Mes motivations étaient pures, ou du moins je le pensais. J’ai été attiré par la majesté des séquoias de la côte depuis que papa nous a fait monter pour la première fois dans le break familial pour un voyage de camping au Richardson Grove State Park, également dans le comté de Humboldt, il y a bien longtemps.
En tant que natif du comté de San Luis Obispo, ma notion des grands arbres consistait en des chênes vivants noueux de la côte couronnant des collines à l’herbe dorée. Ces séquoias… oh, mon Dieu. Ils s’élevaient si haut et si droit dans l’air imprégné de brouillard, si follement surdimensionnés, si pleins d’une majesté tranquille – j’étais soufflé. Leur silence me frappe autant que leur hauteur et leur circonférence. Leur écorce épaisse et leurs grands troncs droits – dépourvus de branches sur les 150 à 200 premiers pieds – fonctionnent comme des déflecteurs acoustiques massifs, aidés par un tapis de duvet dense qui amortit les sons. John Steinbeck a qualifié l’effet de « silence de cathédrale ».
Alors pourquoi ne pas rendre hommage à leur arbre roi, le géant des géants, Hypérion, nommé d’après l’un des Titans de la mythologie grecque ?

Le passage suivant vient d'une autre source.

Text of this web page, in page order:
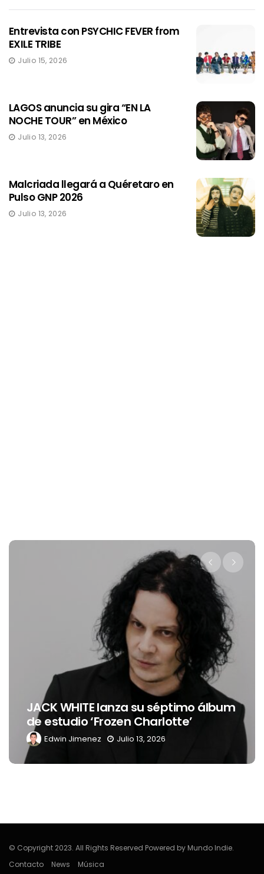
Entrevista con PSYCHIC FEVER from
EXILE TRIBE
Julio 15, 2026
LAGOS anuncia su gira “EN LA
NOCHE TOUR” en México
Julio 13, 2026
Malcriada llegará a Quéretaro en
Pulso GNP 2026
Julio 13, 2026
JACK WHITE lanza su séptimo álbum
de estudio ‘Frozen Charlotte’
Edwin Jimenez Julio 13, 2026
© Copyright 2023. All Rights Reserved Powered by Mundo Indie.
Contacto
News Música
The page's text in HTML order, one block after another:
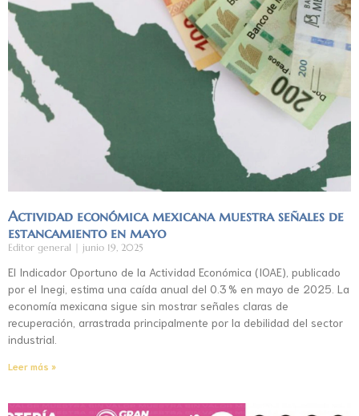
Actividad económica mexicana muestra señales de
estancamiento en mayo
Editor general junio 19, 2025
El Indicador Oportuno de la Actividad Económica (IOAE), publicado
por el Inegi, estima una caída anual del 0.3 % en mayo de 2025. La
economía mexicana sigue sin mostrar señales claras de
recuperación, arrastrada principalmente por la debilidad del sector
industrial.
Leer más »
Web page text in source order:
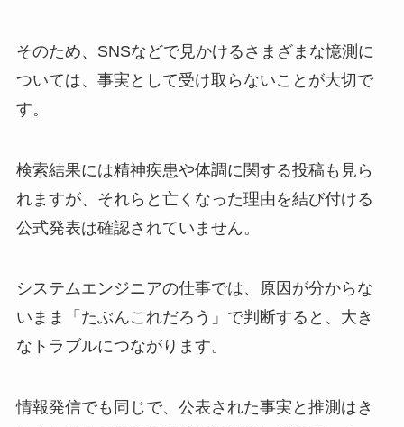
そのため、SNSなどで見かけるさまざまな憶測に
ついては、事実として受け取らないことが大切で
す。
検索結果には精神疾患や体調に関する投稿も見ら
れますが、それらと亡くなった理由を結び付ける
公式発表は確認されていません。
システムエンジニアの仕事では、原因が分からな
いまま「たぶんこれだろう」で判断すると、大き
なトラブルにつながります。
情報発信でも同じで、公表された事実と推測はき
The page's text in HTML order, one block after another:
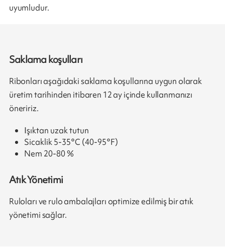
uyumludur.
Saklama koşulları
Ribonları aşağıdaki saklama koşullarına uygun olarak
üretim tarihinden itibaren 12 ay içinde kullanmanızı
öneririz.
Işıktan uzak tutun
Sicaklik 5-35°C (40-95°F)
Nem 20-80 %
Atık Yönetimi
Ruloları ve rulo ambalajları optimize edilmiş bir atık
yönetimi sağlar.
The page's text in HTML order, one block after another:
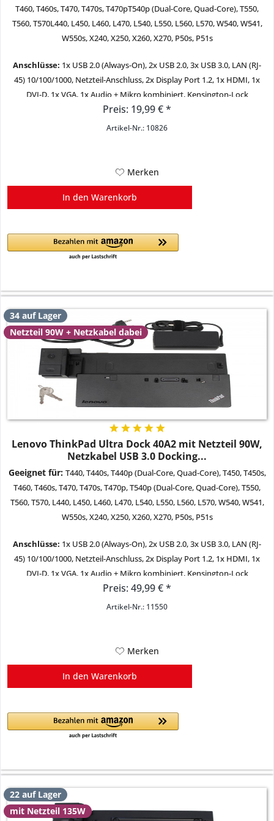
T460, T460s, T470, T470s, T470pT540p (Dual-Core, Quad-Core), T550,
T560, T570L440, L450, L460, L470, L540, L550, L560, L570, W540, W541,
W550s, X240, X250, X260, X270, P50s, P51s
Anschlüsse: 1x USB 2.0 (Always-On), 2x USB 2.0, 3x USB 3.0, LAN (RJ-
45) 10/100/1000, Netzteil-Anschluss, 2x Display Port 1.2, 1x HDMI, 1x
DVI-D, 1x VGA, 1x Audio + Mikro kombiniert, Kensington-Lock
Preis: 19,99 € *
Artikel-Nr.: 10826
Merken
In den Warenkorb
34 auf Lager
Netzteil 90W + Netzkabel dabei
Lenovo ThinkPad Ultra Dock 40A2 mit Netzteil 90W,
Netzkabel USB 3.0 Docking...
Geeignet für: T440, T440s, T440p (Dual-Core, Quad-Core), T450, T450s,
T460, T460s, T470, T470s, T470p, T540p (Dual-Core, Quad-Core), T550,
T560, T570, L440, L450, L460, L470, L540, L550, L560, L570, W540, W541,
W550s, X240, X250, X260, X270, P50s, P51s
Anschlüsse: 1x USB 2.0 (Always-On), 2x USB 2.0, 3x USB 3.0, LAN (RJ-
45) 10/100/1000, Netzteil-Anschluss, 2x Display Port 1.2, 1x HDMI, 1x
DVI-D, 1x VGA, 1x Audio + Mikro kombiniert, Kensington-Lock
Preis: 49,99 € *
Artikel-Nr.: 11550
Merken
In den Warenkorb
22 auf Lager
mit Netzteil 135W
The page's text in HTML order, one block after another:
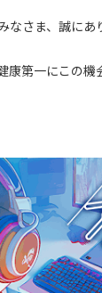
なさま、誠にあ
康第一にこの機
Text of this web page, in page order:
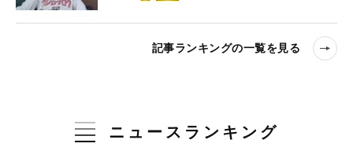
記事ランキングの一覧を見る
ニュースランキング
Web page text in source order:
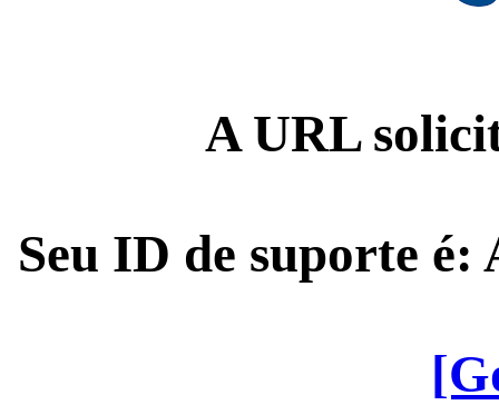
A URL
Seu ID de suporte é:
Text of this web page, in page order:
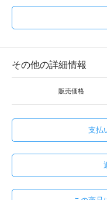
その他の詳細情報
販売価格
支払
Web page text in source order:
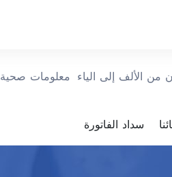
من الألف إلى الياء معلومات صحية
سداد الفاتورة
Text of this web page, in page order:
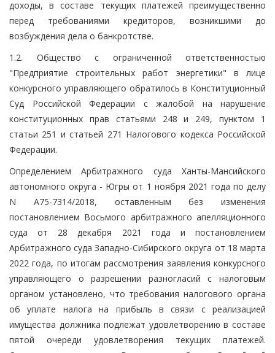
доходы, в составе текущих платежей преимущественно
перед требованиями кредиторов, возникшими до
возбуждения дела о банкротстве.
1.2. Общество с ограниченной ответственностью
"Предприятие строительных работ энергетики" в лице
конкурсного управляющего обратилось в Конституционный
Суд Российской Федерации с жалобой на нарушение
конституционных прав статьями 248 и 249, пунктом 1
статьи 251 и статьей 271 Налогового кодекса Российской
Федерации.
Определением Арбитражного суда Ханты-Мансийского
автономного округа - Югры от 1 ноября 2021 года по делу
N А75-7314/2018, оставленным без изменения
постановлением Восьмого арбитражного апелляционного
суда от 28 декабря 2021 года и постановлением
Арбитражного суда Западно-Сибирского округа от 18 марта
2022 года, по итогам рассмотрения заявления конкурсного
управляющего о разрешении разногласий с налоговым
органом установлено, что требования налогового органа
об уплате налога на прибыль в связи с реализацией
имущества должника подлежат удовлетворению в составе
пятой очереди удовлетворения текущих платежей.
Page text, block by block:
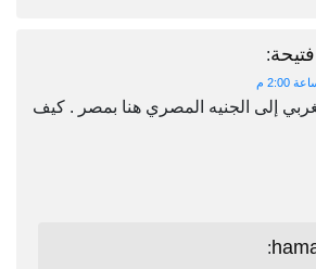
:
إلى الجنيه المصري هنا بمصر . كيف
:
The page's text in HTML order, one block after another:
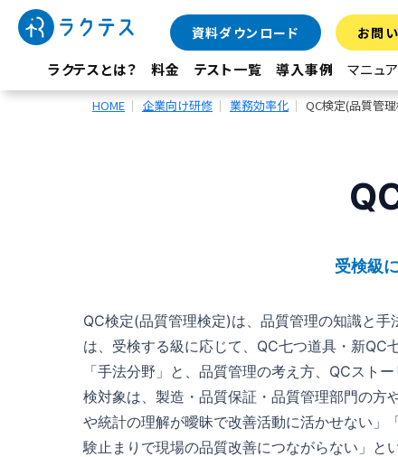
ラクテスとは？ 料金 テスト一覧 導入事例 マニュ
資料ダウンロード お問
HOME 企業向け研修 業務効率化 QC検定(品質管
受検級
QC検定(品質管理検定)は、品質管理の知識と
は、受検する級に応じて、QC七つ道具・新QC
「手法分野」と、品質管理の考え方、QCスト
検対象は、製造・品質保証・品質管理部門の方
や統計の理解が曖昧で改善活動に活かせない」
験止まりで現場の品質改善につながらない」と
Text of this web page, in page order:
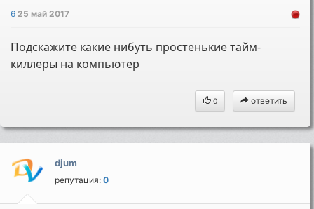
625 май 2017
Подскажите какие нибуть простенькие тайм-
киллеры на компьютер
0 ответить
djum
репутация:0
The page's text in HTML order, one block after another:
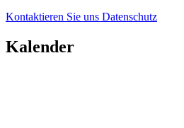
Kontaktieren Sie uns Datenschutz
Kalender
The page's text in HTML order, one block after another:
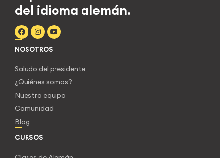
del idioma alemán.
NOSOTROS
Saludo del presidente
¿Quiénes somos?
Nuestro equipo
Comunidad
Blog
CURSOS
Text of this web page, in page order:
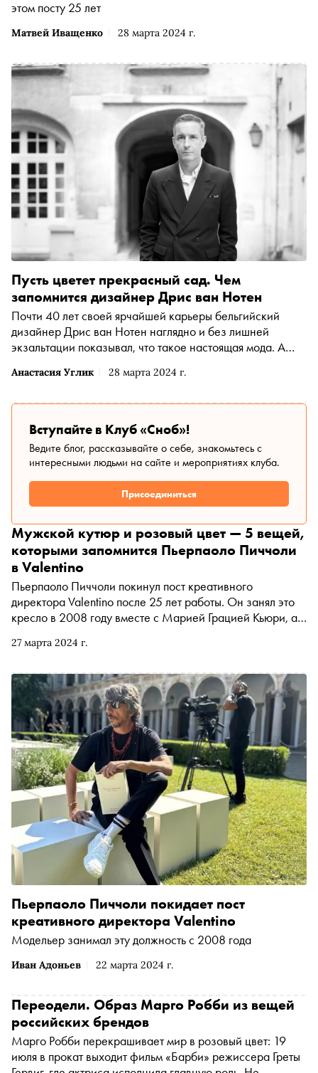
Матвей Иващенко 28 марта 2024 г.
этом посту 25 лет
Анастасия Углик 28 марта 2024 г.
Пусть цветет прекрасный сад. Чем
запомнится дизайнер Дрис ван Нотен
Почти 40 лет своей ярчайшей карьеры бельгийский
дизайнер Дрис ван Нотен наглядно и без лишней
экзальтации показывал, что такое настоящая мода. А
завещание, в которое хочется верить. По просьбе
вспоминает про обаятельного участника
«Антверпенской шестерки», с которым она общалась
лично
Вступайте в Клуб «Сноб»!
Ведите блог, рассказывайте о себе, знакомьтесь с
интересными людьми на сайте и мероприятиях клуба.
Присоединиться
27 марта 2024 г.
Мужской кутюр и розовый цвет — 5 вещей,
которыми запомнится Пьерпаоло Пиччоли
в Valentino
Пьерпаоло Пиччоли покинул пост креативного
директора Valentino после 25 лет работы. Он занял это
кресло в 2008 году вместе с Марией Грацией Кьюри, а
единственным креативным директором. Итальянец
угла не только розовый цвет, но и людей, ценности и
профессиональное сообщество. Обозреватель «Сноба»
Аня Батурина вспомнила его самые знаковые поступки и
показы
Иван Адоньев 22 марта 2024 г.
Пьерпаоло Пиччоли покидает пост
креативного директора Valentino
Модельер занимал эту должность с 2008 года
Переодели. Образ Марго Робби из вещей
российских брендов
Марго Робби перекрашивает мир в розовый цвет: 19
июля в прокат выходит фильм «Барби» режиссера Греты

Eh bien, ce n’est pas si simple.
Le Service des parcs nationaux ne veut pas que quiconque sache où se trouve Hypérion, et encore moins qu’on fasse une randonnée pour le voir. Les rangers ne font même pas référence à l’arbre par son nom. Les défenseurs de l’environnement et la plupart des amoureux des grands arbres ne vous aideront pas non plus. Tous ceux qui connaissent l’arbre semblent garder l’emplacement précis d’Hyperion comme un secret bien gardé.
Et pour une bonne raison. Je ne le réalisais pas, mais je m’embarquais dans une marque croissante de chasse au trophée dans la nature qui, alimentée par les médias sociaux, a engendré une manie disproportionnée de toucher, de voir et de poster des images de lieux spéciaux – généralement au détriment de ces lieux.

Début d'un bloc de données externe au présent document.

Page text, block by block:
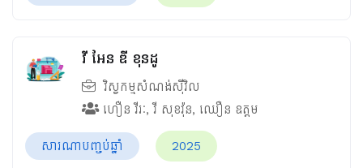
វី​ អែន​ ឌី​ ខុនដូ
វិស្វកម្មសំណង់ស៊ីវិល
​​ហឿន​ វីរៈ,​វី​​ សុខវ៉ុន, ​ឈឿន​ ឧត្តម
សារណាបញ្ចប់ឆ្នាំ 2025
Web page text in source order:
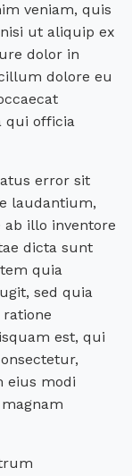
veniam, quis
ut aliquip ex
dolor in
dolore eu
qui officia
error sit
laudantium,
illo inventore
dicta sunt
quia
sed quia
est, qui
eius modi
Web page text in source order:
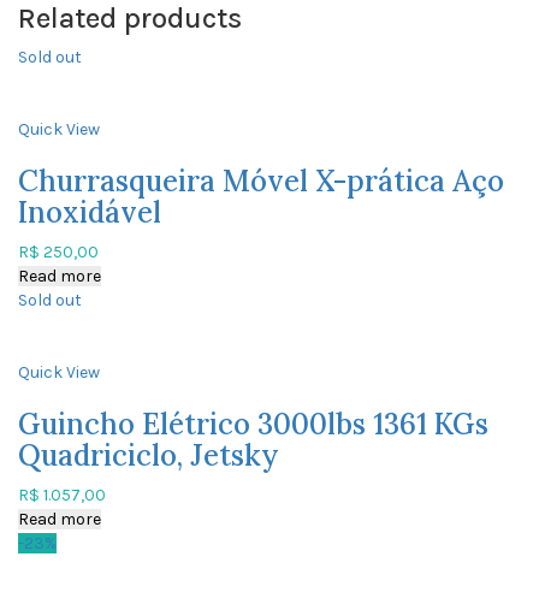
Related products
Sold out
Quick View
Churrasqueira Móvel X-prática Aço
Inoxidável
R$ 250,00
Read more
Sold out
Quick View
Guincho Elétrico 3000lbs 1361 KGs
Quadriciclo, Jetsky
R$ 1.057,00
Read more
-23%
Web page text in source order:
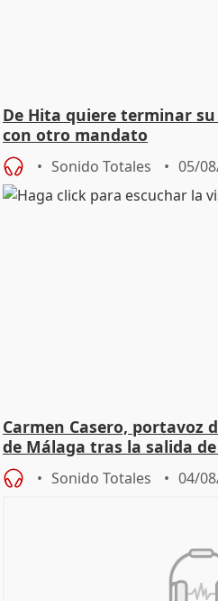
De Hita quiere terminar
con otro mandato
Sonido Totales 05/
Carmen Casero, portavoz
de Málaga tras la salida de
Sonido Totales 04/
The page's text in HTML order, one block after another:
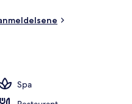
1e Leeghwaterstraat
Spa

Par exemple, un point de vue panoramique appelé Horseshoe Bend sur le fleuve Colorado dans le nord de l’Arizona, partagé sur Instagram dans des centaines de milliers de photos, est perpétuellement bondé. Il reçoit tellement de visiteurs quotidiens – 10 fois plus que les points de vue voisins, selon un rapport – que la police locale et le service des parcs ont imposé des restrictions de stationnement à proximité. Les visiteurs sont priés de ne pas s’attarder, et les agents de police désormais postés dans la zone de stationnement pressent les gens. Comment est-ce pour profiter de la nature ?
Un autre chouchou des médias sociaux, un trou de baignade appelé Three Pools dans la rivière Santiam en Oregon, est constamment envahi par les visiteurs. En conséquence, la Willamette National Forest a imposé des frais de stationnement, limité le nombre de voitures autorisées et interdit la consommation d’alcool dans les piscines, tandis que la police locale a renforcé ses patrouilles dans la région.
Mais les arbres, contrairement aux trous de baignade ou aux rebords pittoresques des canyons, sont des êtres vivants. À l’heure où nos parcs nationaux reçoivent un nombre record de visiteurs, et où les autorités évaluent toutes sortes d’options pour limiter l’accès et minimiser la foule dans les zones écologiquement sensibles, il convient de se demander si certains de ces arbres uniques en leur genre ne devraient pas simplement être laissés tranquilles. Un premier pas pour décourager la chasse aux trophées pourrait consister à abandonner la pratique consistant à nommer les arbres en premier lieu.
Lorsque les chercheurs et les chasseurs d’arbres découvrent de nouveaux grands arbres, ils ne se contentent pas de les mesurer, ils leur confèrent inévitablement des noms – souvent légendaires. Qui ne sera pas curieux de voir des arbres s’appeler Lost Monarch, Methuselah ou Aragorn ?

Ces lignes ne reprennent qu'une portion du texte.